Prevalence of Burnout in Healthcare Specialties: A Systematic Review Using Copenhagen and Maslach Burnout Inventories

Maram A. Alahmari1ABG, Mohammed M. Al Moaleem23ADEF*, Bassam A. Hamdi ORCID logo4BG, Mada Abdulaziz Hamzi4BG, Anaheed Talal Aljadaani4BG, Fatima Ali Khormi4ABCDG, Maram Ahmed Darraj4BG, Raneem J. Shrwani5BFG, Asma Ahmed AlOmar5BFG, Manal Kinani Tahhah4BG, Mohanad A. Alyousefy6ACDEF, Fuad A. Al Sanabani2ACEF

DOI: 10.12659/MSM.938798

Med Sci Monit 2022; 28:e938798



BACKGROUND: This systematic review used the Copenhagen (CBI) and the Maslach (MBI) Burnout Inventories and its scales to assess and compare studies that involved students and workers in all medical specialties.

MATERIAL AND METHODS: PubMed, ScienceDirect, Scopus, Wiley Library, and Web of Science databases were searched using keywords and Medical Subject Headings. Identified studies were in English, published between 2008 and 2022, measured the burnout of healthcare workers and students by using CBI and MBI, and observed adverse patient outcomes.

RESULTS: A total of 38 studies were included in the current review. All included studies assessed and evaluated subjects and participants by observing clinical measures, personal and demographic data, countries where the study was conducted, and study type used. Fifty percent of CBI papers were conducted in Saudi Arabia and other Arab countries, whereas the majority of MBI papers (10) were conducted in Europe, followed by 9 studies conducted in Saudi Arabia and other Arab countries and 6 studies conducted in the USA and Canada. The overall percentage of burnout in CBI studies (53%) was higher than that in MBI studies (35%). Also, the types and domains in CBI were marginally higher than those in MBI.

CONCLUSIONS: Studies that used CBI scales recorded higher burnout compared with studies that used MBI. Females, higher education levels, and marriage status of the tested subjects showed higher CBI and MBI scale scores in comparison to their counterparts. Higher significant differences percentages in burnout types and genders were recorded in CBI than in MBI.

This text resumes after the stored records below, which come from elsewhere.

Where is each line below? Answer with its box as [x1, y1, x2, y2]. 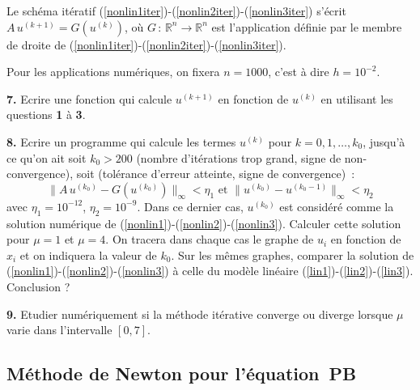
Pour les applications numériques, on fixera [6, 63, 220, 80]
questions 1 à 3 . [6, 106, 86, 123]
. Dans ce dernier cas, [137, 197, 244, 214]
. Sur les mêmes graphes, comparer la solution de [171, 246, 414, 263]
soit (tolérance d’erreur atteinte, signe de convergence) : [76, 165, 355, 182]
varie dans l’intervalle [6, 321, 112, 338]
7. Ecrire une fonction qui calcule [6, 90, 172, 107]
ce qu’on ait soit [6, 149, 87, 166]
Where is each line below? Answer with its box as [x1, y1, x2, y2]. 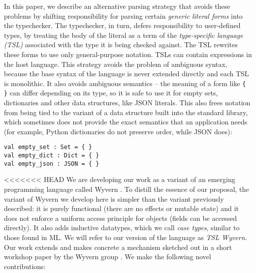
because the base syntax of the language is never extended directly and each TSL [4, 68, 249, 79]
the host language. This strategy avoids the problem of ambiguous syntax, [4, 59, 227, 69]
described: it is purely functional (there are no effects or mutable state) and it [4, 203, 239, 213]
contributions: [4, 261, 46, 271]
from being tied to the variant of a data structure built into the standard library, [4, 107, 248, 117]
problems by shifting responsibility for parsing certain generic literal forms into [4, 10, 243, 21]
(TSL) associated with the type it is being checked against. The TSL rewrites [4, 39, 238, 50]
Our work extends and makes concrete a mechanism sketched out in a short [4, 242, 232, 252]
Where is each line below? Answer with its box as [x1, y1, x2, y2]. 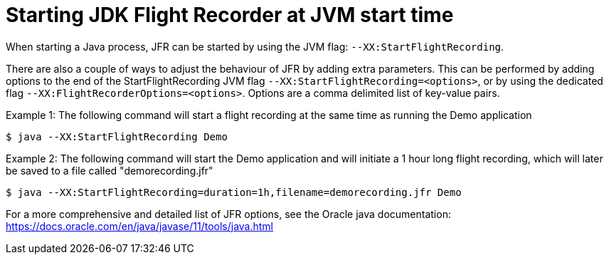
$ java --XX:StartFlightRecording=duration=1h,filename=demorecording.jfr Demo [6, 186, 462, 198]
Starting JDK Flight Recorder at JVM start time [6, 3, 454, 27]
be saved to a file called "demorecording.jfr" [6, 164, 213, 177]
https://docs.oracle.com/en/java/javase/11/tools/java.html [6, 219, 274, 232]
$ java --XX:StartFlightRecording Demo [6, 130, 228, 142]
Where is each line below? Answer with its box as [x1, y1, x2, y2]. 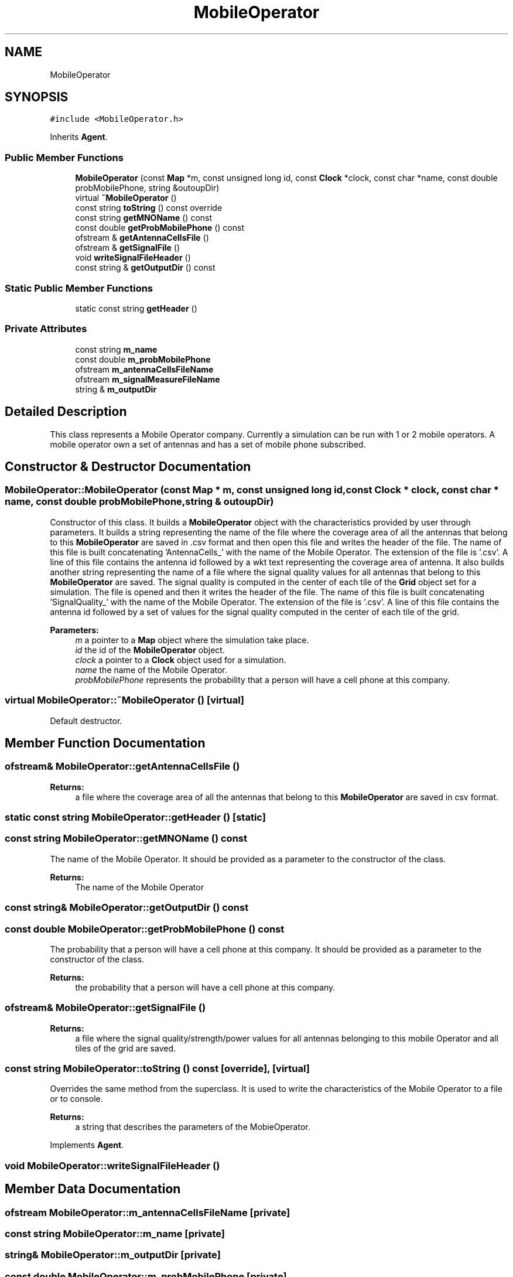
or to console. [50, 1094, 103, 1104]
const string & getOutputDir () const [75, 262, 216, 273]
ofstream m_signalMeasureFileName [75, 374, 220, 384]
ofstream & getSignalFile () [75, 243, 180, 253]
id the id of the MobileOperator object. [75, 644, 225, 655]
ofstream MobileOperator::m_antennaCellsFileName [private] [5, 1206, 290, 1218]
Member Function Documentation [5, 735, 206, 750]
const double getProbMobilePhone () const [75, 223, 245, 233]
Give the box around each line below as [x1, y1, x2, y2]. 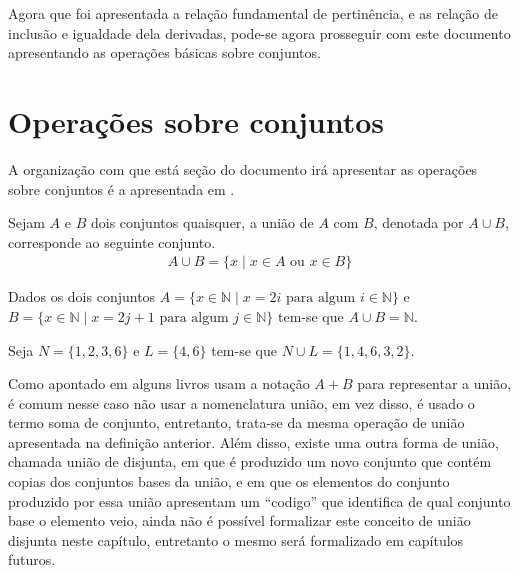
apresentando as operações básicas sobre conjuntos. [8, 42, 321, 63]
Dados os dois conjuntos [8, 286, 156, 307]
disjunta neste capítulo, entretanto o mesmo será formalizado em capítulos [8, 529, 464, 550]
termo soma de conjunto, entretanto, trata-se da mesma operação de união [8, 412, 465, 433]
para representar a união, [357, 373, 512, 394]
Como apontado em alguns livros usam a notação [8, 373, 310, 394]
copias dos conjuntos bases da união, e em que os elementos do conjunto [8, 471, 450, 492]
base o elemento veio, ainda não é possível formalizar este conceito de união [8, 510, 471, 531]

Keywords: Burnout, Professional, Fibrinogen Copenhagen II, Humans, Male, Female, Prevalence, Students, Delivery of Health Care, Medicine, Surveys and Questionnaires


Burnout is an extended reaction to chronic emotional and interpersonal stressors on the job, and is characterized by the 3 dimensions of exhaustion, cynicism, and inefficacy [1]. It is a term used to describe a clinical syndrome that involves severe stress, dissatisfaction, and feeling of being overworked [2–4]. According to the World Health Organization, occupational burnout is a chronic psychological syndrome caused by exposure to chronic emotional and interpersonal stress caused by work or the workplace [5].

The term burnout was introduced by psychologist Herbert Freudenberger in 1974 in an article titled “Staff Burnout” in which he discussed job dissatisfaction caused by professional stress [6]. This syndrome has severe adverse consequences, including substance abuse, disruptive behavior, lack of energy, low job satisfaction, absenteeism, feelings of worthlessness, impatience, divorce, depression, suicidal thinking, and even suicide [7].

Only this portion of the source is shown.